Ian Tabberer, gérant du fonds American (475 millions de livres d’encours) chez Baillie Gifford, a quitté la société de gestion britannique, rapporte Investment Week. L’intéressé, qui officiait également en qualité de co-responsable du bureau nord-américain du groupe, avait rejoint Baillie Gifford en 2008 en provenance de Scottish Widows où il était gérant de portefeuille actions nord-américaines. Désormais, le fonds American sera géré par l’équipe Gary Robinson, co-responsable de l’équipe dédiée à l’Amérique du Nord.
Solide début d’année pour Legal & General Investment Management (LGIM). Au cours du premier trimestre 2015, la société de gestion, filiale du groupe britannique Legal & General, a en effet enregistré une croissance de 17% de ses actifs sous gestion et conseillés pour atteindre 736,8 milliards de livres au 31 mars 2015 contre 630,9 milliards de livres au 31 mars 2014. La progression s’établit à 4% par rapport au niveau d’encours affiché au 31 décembre 2014 (708,5 milliards de livres). Dans le détail, les actifs sous gestion ressortent à 722,5 milliards de livres à fin mars 2015 contre 693,7 milliards de livres au 31 décembre 2014, soit une progression de 4,15%. Pour leur part, les actifs conseillés s’établissent à 14,3 milliards de livres au 31 mars 2015 contre 14,8 milliards de livres fin 2014, soit en recul de 3,4%.Au cours du premier trimestre 2015, LGIM a réalisé une collecte nette totale de 2,6 milliards de livres, contre 9 milliards de livres de souscriptions nettes au premier trimestre 2014. Auprès des clients externes au groupe, la société de gestion a engrangé 4,3 milliards de livres de souscriptions nettes, en baisse de 35% par rapport aux 6,6 milliards de livres de souscriptions nettes enregistrés au premier semestre 2014. Cette collecte nette a toutefois été compensée par 500 millions de livres de sorties nettes en interne et une décollecte de 1,2 milliard de livres dans son activité d’actifs conseillés.
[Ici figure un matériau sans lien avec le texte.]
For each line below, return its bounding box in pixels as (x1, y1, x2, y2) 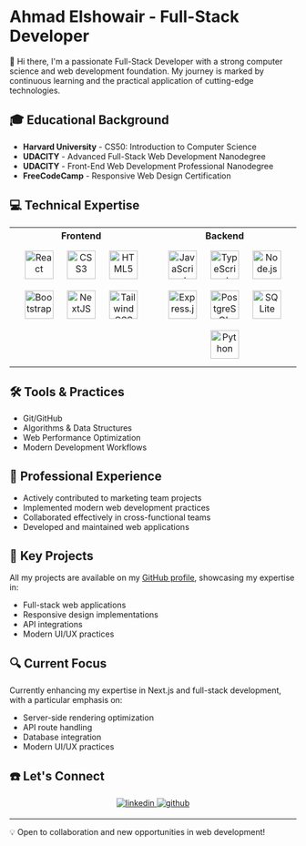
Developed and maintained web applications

Au 31 mars 2015, LGIM affiche 170 millions de livres de revenus contre 151 millions de livres au premier trimestre 2014, soit une croissance de 13% sur un an.
Allianz Global Investors (AllianzGI) a annoncé, le 5 mai, la nomination effective début 2016 de Douglas Eu au poste de directeur général (CEO) pour son activité aux Etats-Unis. L’intéressé, qui occupe actuellement le poste de directeur général pour l’Asie-Pacifique, remplacera Brian Gaffney qui prendra sa retraite à la fin de l’année 2015 après huit années passées au sein de la société de gestion. Douglas Eu a rejoint AllianzGI au poste de directeur général pour l’Asie-Pacifique en 2006 en provenance de JF Asset Management (société détenue aujourd’hui par JP Morgan Asset Management) où il avait travaillé pendant 19 ans. Sa carrière a débuté en 1987 chez JF Securities en tant qu’analyste, avant de rejoindre JF Investment Management (devenue ensuite JF Asset Management) en 1990 en tant que gérant de fonds. Avant d’intégrer AllianzGI, Douglas Eu était «chief executive» de JF Fund Limited, une filiale de JF Asset Management.